Dieu sait si pourtant le Metal à tendance symphonique n'est pas ma tasse de thé... Mais leur mélange d'inspirations, leur énergie, leur capacité d'instrumentistes m'avaient convaincu de leur importance, moi qui pourtant fuit comme la peste NIGHTWISH, EPICA, WITHIN TEMPTATION et tous les chantres du style...
Cinematic Metal ? Si vous n'êtes pas initiés, c'est le créneau qu'occupent les TMOMS (pour les intimes), en gros, un mélange de gros Heavy, de Progressif, de Symphonique, avec une production évidemment larger than life. Si au départ je restais dubitatif sur cette étiquette qui me semblait un peu pompeuse à l'époque, et surtout floue, je dois avouer que cinq ans plus tard, j'ai enfin compris de quoi ils voulaient parler... L'explication claire et nette m'est parvenue aujourd'hui, sous la forme d'un troisième album, Beth Out Of Hell...
Angelica explique elle même la trame de ce concept album, puisque c'en est un, de plus de soixante dix minutes:
"Beth Out Of Hell est une histoire d'amour apocalyptique, celle de la fille de Lucifer qui tombe amoureuse de l'archange Michael. C'est la continuité des trois derniers morceaux de Bye Bye Lullaby, tout simplement. Cet album nous a demandé trois ans de travail, parce que nous souhaitions vraiment offrir à nos fans ce qu'ils méritaient"

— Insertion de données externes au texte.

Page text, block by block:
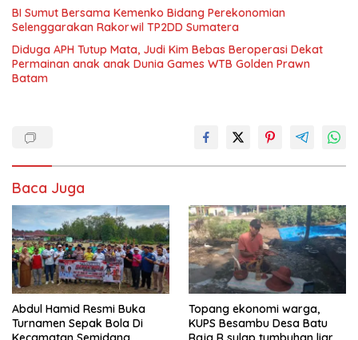
BI Sumut Bersama Kemenko Bidang Perekonomian
Selenggarakan Rakorwil TP2DD Sumatera
Diduga APH Tutup Mata, Judi Kim Bebas Beroperasi Dekat
Permainan anak anak Dunia Games WTB Golden Prawn
Batam
Baca Juga
Abdul Hamid Resmi Buka
Turnamen Sepak Bola Di
Topang ekonomi warga,
KUPS Besambu Desa Batu

Ce qu'ils méritaient ? Simple, un album qui risque dans les années à venir d'incarner le mètre étalon du Metal Progressivo-symphonique moderne. Tout ici est tellement énorme, de la production aux riffs, en passant par les structures, le chant d'Angelica, les mélodies, les arrangements, que je vois mal qui pourrait le surpasser, et comment. Si certaines oeuvres musicales par le passé ressemblaient fortement à des films musicaux, Beth Out Of Hell en est le parangon, en Dolby surround et 3D audio compris. Le travail accompli est impressionnant, sachant que ce n'est que le troisième album du groupe. Et son titre en forme de clin d'oeil n'est forcément pas gratuit. En faisant une référence directe au cult album du tandem Meat Loaf/Jim Steinman, THE MURDER OF MY SWEET assume l'héritage du pavé baroque et grandiloquent Bat Out Of Hell, et lui offre même un petit fils, des décennies plus tard.
Même emphase, même délire sans limites, même désir d'être plus grand, plus fort, plus pompeux que tout le monde, avec toutefois une grosse nuance, puisque le kitsch assumé de son modèle a été laissé de côté pour un aspect plus épique et dramatique.

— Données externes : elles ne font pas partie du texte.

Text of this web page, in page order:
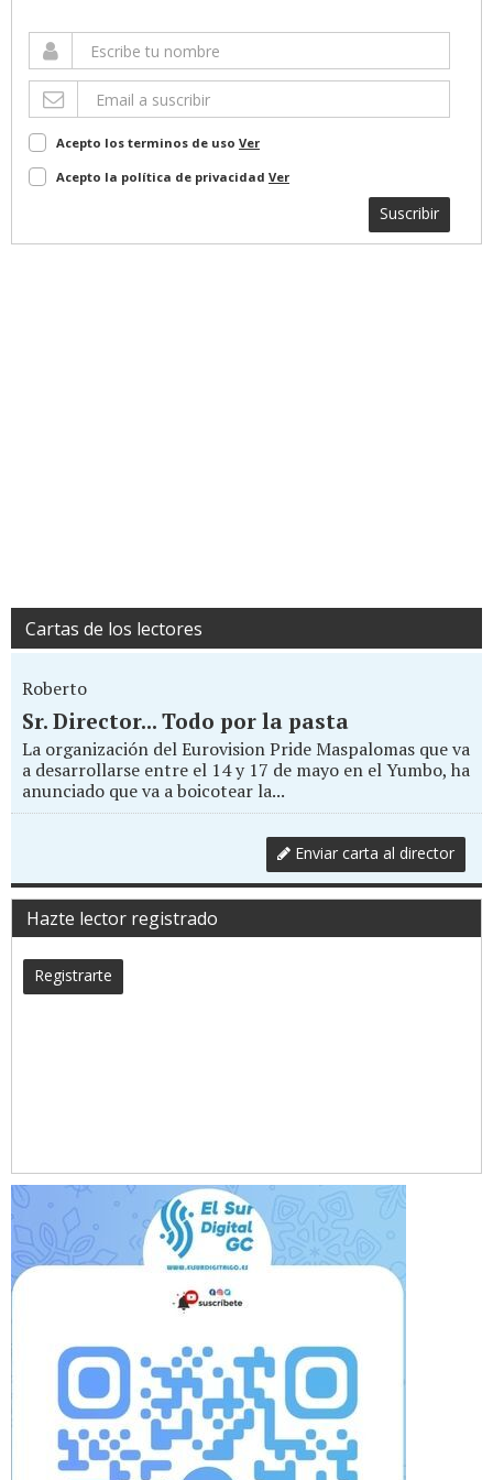
Acepto los terminos de uso Ver
Acepto la política de privacidad Ver
Suscribir
Cartas de los lectores
Roberto
Sr. Director... Todo por la pasta
La organización del Eurovision Pride Maspalomas que va
a desarrollarse entre el 14 y 17 de mayo en el Yumbo, ha
anunciado que va a boicotear la...
Enviar carta al director
Hazte lector registrado
Registrarte
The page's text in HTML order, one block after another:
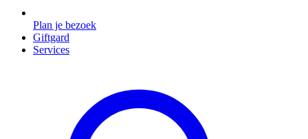
Plan je bezoek
Giftgard
Services
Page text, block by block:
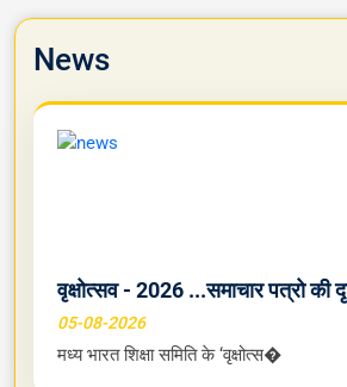
News
वृक्षोत्सव - 2026 ...समाचार पत्रो की
05-08-2026
मध्य भारत शिक्षा समिति के ‘वृक्षोत्स�

Je ne discuterai pas ici de l'histoire, qui à son intérêt ou pas, mais qui verse dans l'éternel manichéisme de la lutte entre le bien et le mal et l'amour qui peut réunir deux extrêmes (en gros, un mélange de Twilight, Goethe et Roméo et Juliette), mais musicalement, la réussite est totale, et tellement euphorisante et variée qu'il m'est difficile de lui trouver des points faibles, malgré mon aversion au genre.

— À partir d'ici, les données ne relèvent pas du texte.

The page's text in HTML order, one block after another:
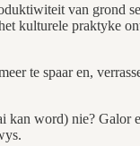
van grond
kulturele praktyke
te spaar en,
word) nie?
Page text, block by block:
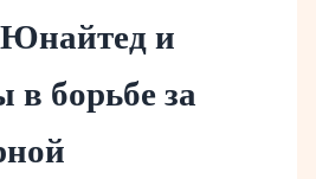
и
в борьбе за
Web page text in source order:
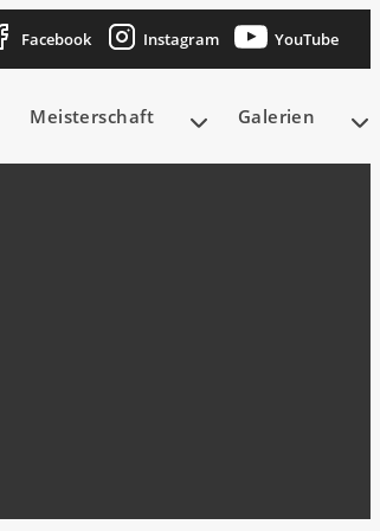
Facebook Instagram YouTube
Meisterschaft Galerien
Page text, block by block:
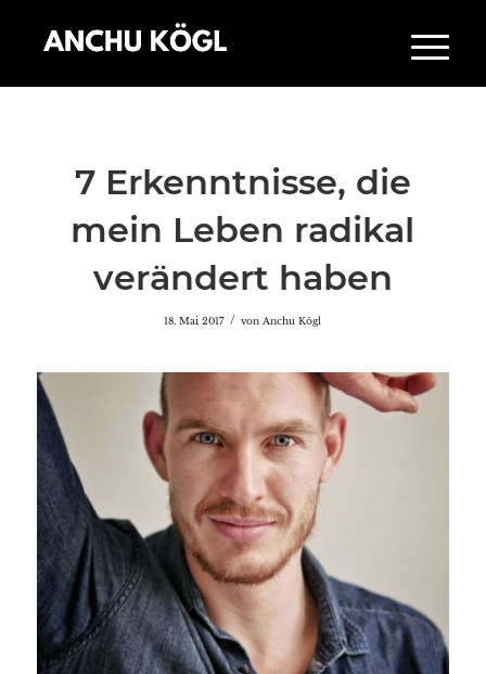
7 Erkenntnisse, die
mein Leben radikal
verändert haben
18. Mai 2017 / vonAnchu Kögl

Outre le concept, la production, et les ambitions, un autre point commun que partage ce disque avec le modèle de Meat Loaf, c'est la durée excessive de certains de ses morceaux, qui paradoxalement, comme dans le cas du protégé de Steinman, sont pourtant les points forts du LP. "Requiem For A Ghost" et ses neuf minutes et trente secondes, et "Means To An End" qui lui dépasse de justesse les onze minutes sont de véritables opéras de poche, dans la plus grande tradition de QUEEN, MEAT LOAF, GENESIS et autres QUEENSRYCHE. Tout est passé en revue, de l'intro longue et ambiancée, aux longues digressions émotionnelles, en passant par la multiplication des couches de choeurs emphatiques et de soli inspirés. Son gigantesque qui envahit la pièce, Heavy bourru, qui parfois flirte avec la Pop, arrangements opératiques, accalmies mélodiques, et surtout, palette de variations très étendue de la part d'Angelica, qui prouve une fois de plus quelle grande vocaliste elle est.
Mais outre ces longs segments indispensables à tout concept qui se respecte, on trouve aussi tout du long des instants plus brefs, plus directs, qui n'ont rien à envier à leurs longs homologues.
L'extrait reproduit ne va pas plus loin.